## Exercise description
Find the line that contains "executable from there." in the entries below. Write out that line and all that follow it, unchanged and alone.

═══

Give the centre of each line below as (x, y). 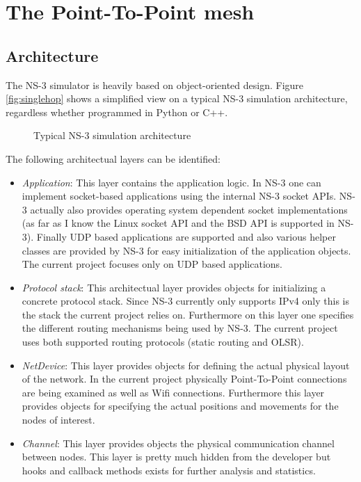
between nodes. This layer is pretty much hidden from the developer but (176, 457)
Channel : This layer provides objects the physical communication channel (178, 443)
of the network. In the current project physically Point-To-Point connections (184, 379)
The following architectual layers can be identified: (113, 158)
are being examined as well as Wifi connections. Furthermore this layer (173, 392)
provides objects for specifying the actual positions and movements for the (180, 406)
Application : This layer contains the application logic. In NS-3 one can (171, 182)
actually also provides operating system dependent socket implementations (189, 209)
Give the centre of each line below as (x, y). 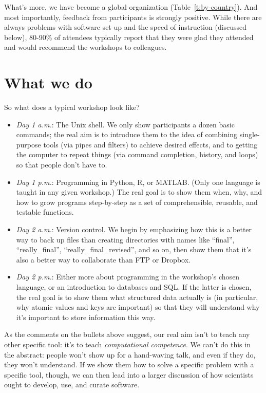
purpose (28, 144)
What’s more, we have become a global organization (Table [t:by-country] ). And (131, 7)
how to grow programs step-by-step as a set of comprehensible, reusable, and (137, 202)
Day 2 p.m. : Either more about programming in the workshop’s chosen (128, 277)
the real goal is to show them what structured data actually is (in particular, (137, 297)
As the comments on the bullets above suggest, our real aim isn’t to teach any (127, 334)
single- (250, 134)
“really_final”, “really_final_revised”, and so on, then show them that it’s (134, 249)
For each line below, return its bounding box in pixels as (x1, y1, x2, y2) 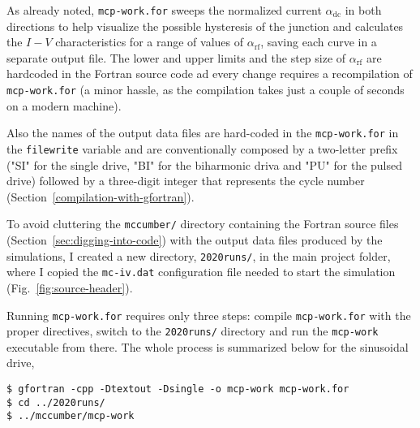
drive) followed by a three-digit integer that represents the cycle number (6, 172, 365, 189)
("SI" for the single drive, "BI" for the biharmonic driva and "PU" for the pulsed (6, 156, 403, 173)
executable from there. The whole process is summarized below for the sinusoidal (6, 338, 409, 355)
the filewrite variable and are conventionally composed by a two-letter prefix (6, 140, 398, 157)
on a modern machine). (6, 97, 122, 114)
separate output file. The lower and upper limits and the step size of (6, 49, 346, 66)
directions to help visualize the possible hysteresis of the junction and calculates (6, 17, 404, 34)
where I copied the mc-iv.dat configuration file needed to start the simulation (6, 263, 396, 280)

═══

## Task answer
executable from there. The whole process is summarized below for the sinusoidal (6, 338, 409, 355)
the filewrite variable and are conventionally composed by a two-letter prefix (6, 140, 398, 157)
on a modern machine). (6, 97, 122, 114)
separate output file. The lower and upper limits and the step size of (6, 49, 346, 66)
directions to help visualize the possible hysteresis of the junction and calculates (6, 17, 404, 34)
where I copied the mc-iv.dat configuration file needed to start the simulation (6, 263, 396, 280)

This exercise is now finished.